Further details were not immediately disclosed. Earlier on Tuesday, Fiat deputy chairman John Elkann said that the Turin-based carmaker is in talks with Chrysler amid reports of a possible purchase by the Italian company of a majority stake in the ailing US producer.

"It is no secret that we are talking. It has been a while that we are in talks," Elkann, a heir of the Agnelli family which controls Fiat, was quoted as saying by the ANSA news agency.

Elkann indicated more details on a possible deal would be available following a Fiat statement later on Tuesday and a meeting of the company's board scheduled for Thursday.

Earlier on Tuesday, Milan's Bourse announced trading in Fiat stocks had been suspended pending the statement's release.

The Wall Street Journal reported on Monday that Fiat was considering acquiring a 35 per cent ownership in Chrysler by mid-year as the first step towards the acquisition of a possible majority stake in the US company.

The deal would give Fiat long-sought access to the US market for its small and mid-sized cars, with the Fiat 500 and Alfa Romeo reported to be at the top of the list.

Under the deal, Fiat could build its own small cars in the US and use the Chrysler distribution network.
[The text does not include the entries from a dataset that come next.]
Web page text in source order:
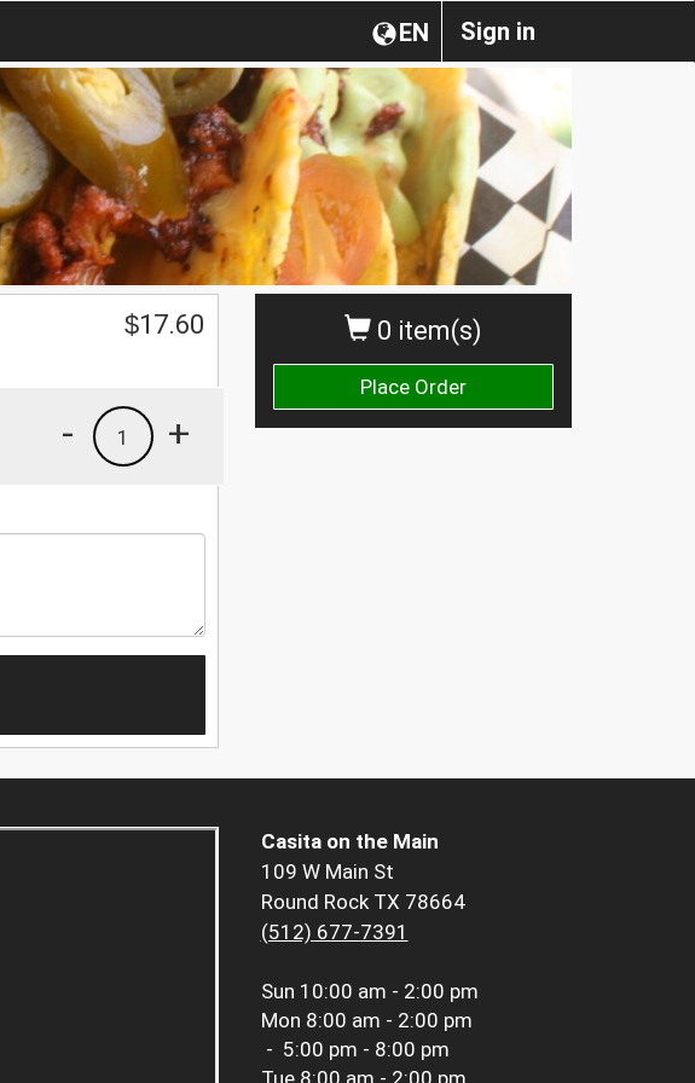
Sign in
EN
0 item(s)
Place Order
$17.60
+
1
-
Casita on the Main
109 W Main St
Round Rock TX 78664
(512) 677-7391
Sun 10:00 am - 2:00 pm
Mon 8:00 am - 2:00 pm
- 5:00 pm - 8:00 pm
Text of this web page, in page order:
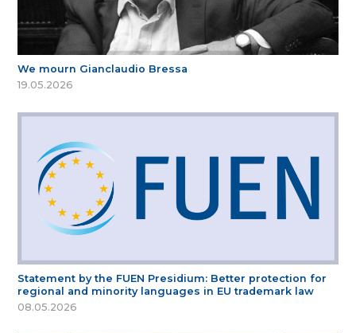
We mourn Gianclaudio Bressa
19.05.2026
Statement by the FUEN Presidium: Better protection for
regional and minority languages in EU trademark law
08.05.2026
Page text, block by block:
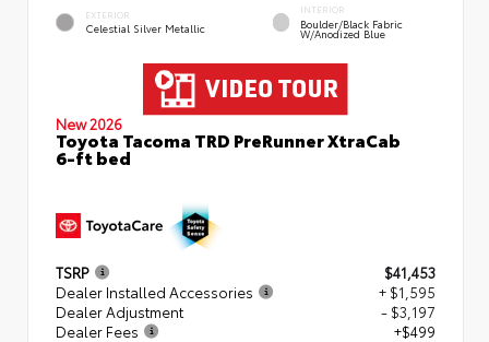
EXTERIOR
Celestial Silver Metallic
INTERIOR
Boulder/Black Fabric
W/Anodized Blue
New 2026
Toyota Tacoma TRD PreRunner XtraCab
6-ft bed
TSRP
$41,453
Dealer Installed Accessories
+ $1,595
Dealer Adjustment
- $3,197
Dealer Fees
+$499
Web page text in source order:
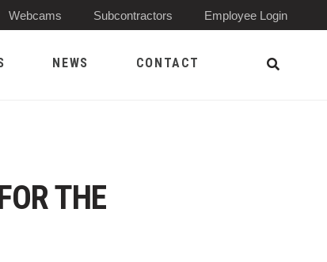
Webcams Subcontractors Employee Login
NEWS CONTACT
THE
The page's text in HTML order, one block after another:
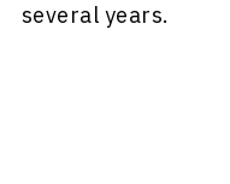
several years.
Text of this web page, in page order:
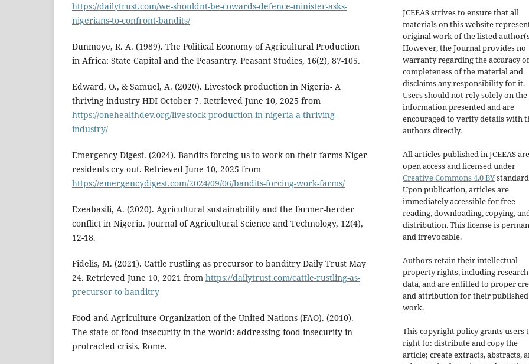
https://dailytrust.com/we-shouldnt-be-cowards-defence-minister-asks-
nigerians-to-confront-bandits/
Dunmoye, R. A. (1989). The Political Economy of Agricultural Production
in Africa: State Capital and the Peasantry. Peasant Studies, 16(2), 87-105.
Edward, O., & Samuel, A. (2020). Livestock production in Nigeria- A
thriving industry HDI October 7. Retrieved June 10, 2025 from
https://onehealthdev.org/livestock-production-in-nigeria-a-thriving-
industry/
Emergency Digest. (2024). Bandits forcing us to work on their farms-Niger
residents cry out. Retrieved June 10, 2025 from
https://emergencydigest.com/2024/09/06/bandits-forcing-work-farms/
Ezeabasili, A. (2020). Agricultural sustainability and the farmer-herder
conflict in Nigeria. Journal of Agricultural Science and Technology, 12(4),
12-18.
Fidelis, M. (2021). Cattle rustling as precursor to banditry Daily Trust May
24. Retrieved June 10, 2021 from https://dailytrust.com/cattle-rustling-as-
precursor-to-banditry
Food and Agriculture Organization of the United Nations (FAO). (2010).
The state of food insecurity in the world: addressing food insecurity in
protracted crisis. Rome.
JCEEAS strives to ensure that all
materials on this website
original work of the listed
However, the Journal provides no
warranty regarding the accuracy
completeness of the material and
disclaims any responsibility for it.
Users should not rely solely on the
information presented and are
encouraged to verify details with
authors directly.
All articles published in JCEEAS are
open access and licensed under
Creative Commons 4.0 BY
Upon publication, articles are
immediately accessible for free
reading, downloading, copying,
distribution. This license is
and irrevocable.
Authors retain their intellectual
property rights, including research
data, and are entitled to proper
and attribution for their published
work.
This copyright policy grants users
right to: distribute and copy the
article; create extracts, abstracts,

In exchange, Chrysler would tap Fiat's expertise building small and medium-sized cars to advance its own plans for new, front-wheel-drive models with lower emissions.

As petrol prices soared and the economy stalled, sales of Chrysler's mostly large, fuel-inefficient cars and trucks fell 30 per cent in 2008.

With auto sales at a 27-year low, Chrysler has laid off tens of thousands of workers and had to beg for government rescue financing of $US5.5 billion ($A8.21 billion) just to stay afloat for the next few months.

The loan terms require Chrysler to deliver a credible survival strategy by March, and an alliance with Fiat would be a tangible new strategy.

Fiat, which exclusively makes small cars with narrow profit margins, is struggling to keep its own head above water in Europe's expensive labour market.